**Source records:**
+++

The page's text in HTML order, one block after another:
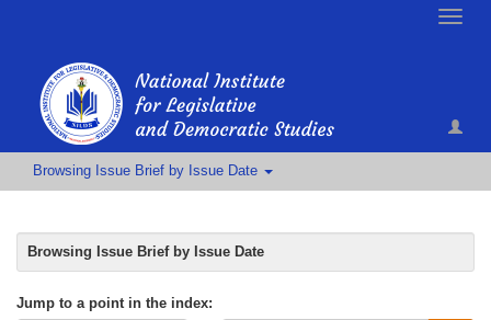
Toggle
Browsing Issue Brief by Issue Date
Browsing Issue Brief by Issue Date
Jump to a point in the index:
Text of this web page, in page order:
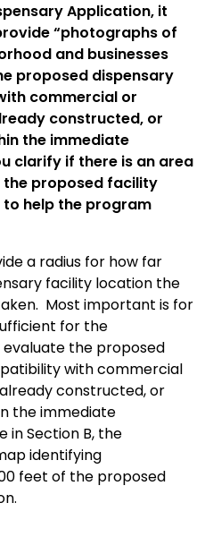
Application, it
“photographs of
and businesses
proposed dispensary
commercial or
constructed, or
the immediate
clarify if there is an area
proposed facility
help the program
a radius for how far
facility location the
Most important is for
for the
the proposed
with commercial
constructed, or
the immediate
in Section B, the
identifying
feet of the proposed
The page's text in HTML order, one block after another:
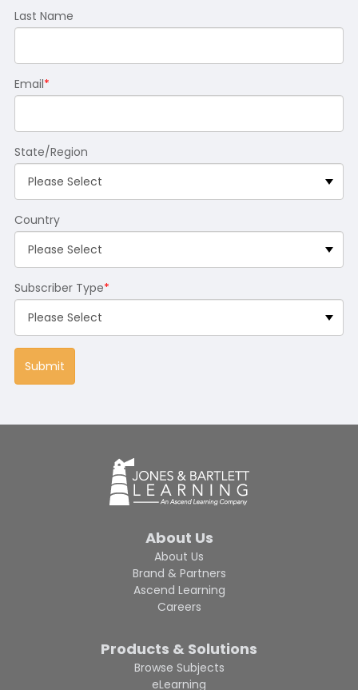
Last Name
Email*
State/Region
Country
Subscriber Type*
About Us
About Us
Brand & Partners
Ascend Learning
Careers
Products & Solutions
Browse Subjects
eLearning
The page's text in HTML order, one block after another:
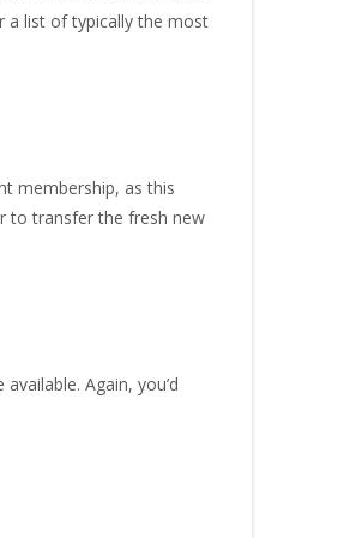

+++

Give every line above again exactly, with no pictures.

The page's text in HTML order, one block after another:
Toggle
Browsing Issue Brief by Issue Date
Browsing Issue Brief by Issue Date
Jump to a point in the index:
Text of this web page, in page order:
Application, it
“photographs of
and businesses
proposed dispensary
commercial or
constructed, or
the immediate
clarify if there is an area
proposed facility
help the program
a radius for how far
facility location the
Most important is for
for the
the proposed
with commercial
constructed, or
the immediate
in Section B, the
identifying
feet of the proposed
The page's text in HTML order, one block after another:
Last Name
Email*
State/Region
Country
Subscriber Type*
About Us
About Us
Brand & Partners
Ascend Learning
Careers
Products & Solutions
Browse Subjects
eLearning
The page's text in HTML order, one block after another:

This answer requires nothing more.